Rozdział 6

266 7 1
                                    

Jednak po burzliwym wieczorze Nocy duchów trzeba było wrócić do normalności. To właśnie starała się zrobić przez ten tydzień Chloe. Kiedy przetrwała już katorgę w postaci pięciu dni nauki, kartkówek i sprawdzianów czekała na nią SOBOTA. Czemu miała być przerażająca? Po pierwsze mecz Gryffindor vs Slytherin, wizja kilku godzin na trybunach i to jeszcze w listopadzie Chloe nie tyle co przerażała. A po drugie jeżeli jej dom wygra czekać ją będzie impreza ślizginów na którą obiecała Draco przyjść. Nie chciała tego. Bała się tego. Nie znała tego.

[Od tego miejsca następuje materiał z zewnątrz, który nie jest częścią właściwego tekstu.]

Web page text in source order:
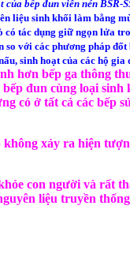
của bếp đun viên nén BSR-
liệu sinh khối làm bằng
tác dụng giữ ngọn lửa
với các phương pháp
sinh hoạt của các hộ gia
hơn bếp ga thông
đun cùng loại
có ở tất cả các bếp
xảy ra hiện
con người và rất
liệu truyền

Ona była inna od tych wszystkich Ślizgonów...

*******

- Szybciej bo się spóźnimy - marudził blondwłosy ślizgon.

- Do meczu zostało jeszcze ponad pół godziny - zauważyła lekko zirytowana rudowłosa, na co Malfoy jedynie prychnął pod nosem.

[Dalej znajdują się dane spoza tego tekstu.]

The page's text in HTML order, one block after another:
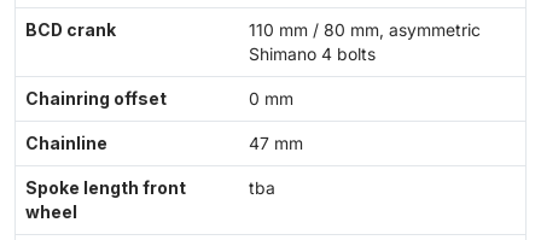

Tak jak się spodziewała Chloe, na boisko przyszli jako pierwsi. Spojrzała na ślizgona wymownym wzrokiem.

- Okey, miałaś racje - powiedział - Możesz przestać już robić takie miny? - rudowłosa lekko się uśmiechnęła i co zauważyła robić coraz częściej, przewróciła oczami.

Chwilę później siedziała na trybunach wśród innych ślizgonów. Na boisko wyszły dwie drużyny. Rudowłosa widziała dokładnie jak Draco i Harry mierzą się nawzajem nienawistnym spojrzeniem.

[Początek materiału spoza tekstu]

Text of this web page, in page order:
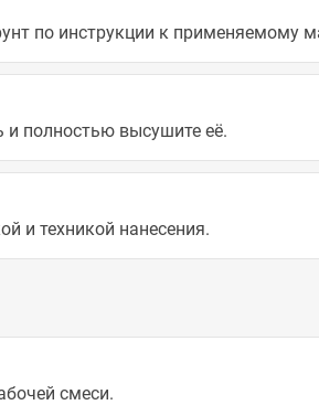
по инструкции к применяемому
и полностью высушите её.
и техникой нанесения.
смеси.
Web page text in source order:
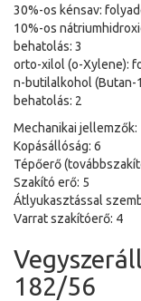
30%-os kénsav:
10%-os
behatolás: 3
orto-xilol (o-Xylene):
n-butilalkohol (Butan-
behatolás: 2
Mechanikai jellemzők:
Kopásállóság: 6
Tépőerő
Szakító erő: 5
Átlyukasztással
Varrat szakítóerő: 4
182/56

Gra się zaczęła. Miotły wbiły się w górę i zaczęła się istna apokalipsa, a przynajmniej według Chloe. Wszyscy latali z prędkością światła, piłki śmigały nad głowami graczy, a oni sami jakby bez żadnego strachu latali w tym armagedonie. Ślizgoni mieli liczebną przewagę, ale Gryfoni nie dawali za wygraną, Potter ciężko było nadążyć za wynikiem meczu. Chyba właśnie przyszedł czas na złapanie znicza bo obaj szukający zaczęli latać jak oszaleli po boisku. Nagle Chloe zobaczyła jak na Harrego leci tłuczek; z tego co kojarzyła tak to się właśnie nazywało. Na szczęście pałkarzom udało odbić się kule jednak ona nie odpuściła i ciągle leciała z zabójczą prędkością w stronę jej brata. Chloe w przyjęciu obserwowała jak Harry zaczął uciekać przed kulą jednocześnie goniąc znicz i Malfoya. Leciał szybko, a jedyne co po nich zostawało to zniszczone trybuny. W pewnym momencie wlecieli pod trybuny. Dziewczyna nie wiedziała czy już z nich wylecą nawet nie zauważyła kiedy przegryzła wargę tak mocno, że aż zaczęło krwawić... Na szczęście chwilę później szukający wyłonili się z nad trybun, a chwilę później wszystko ślizgon bardzo boleśnie wylądował na ziemi.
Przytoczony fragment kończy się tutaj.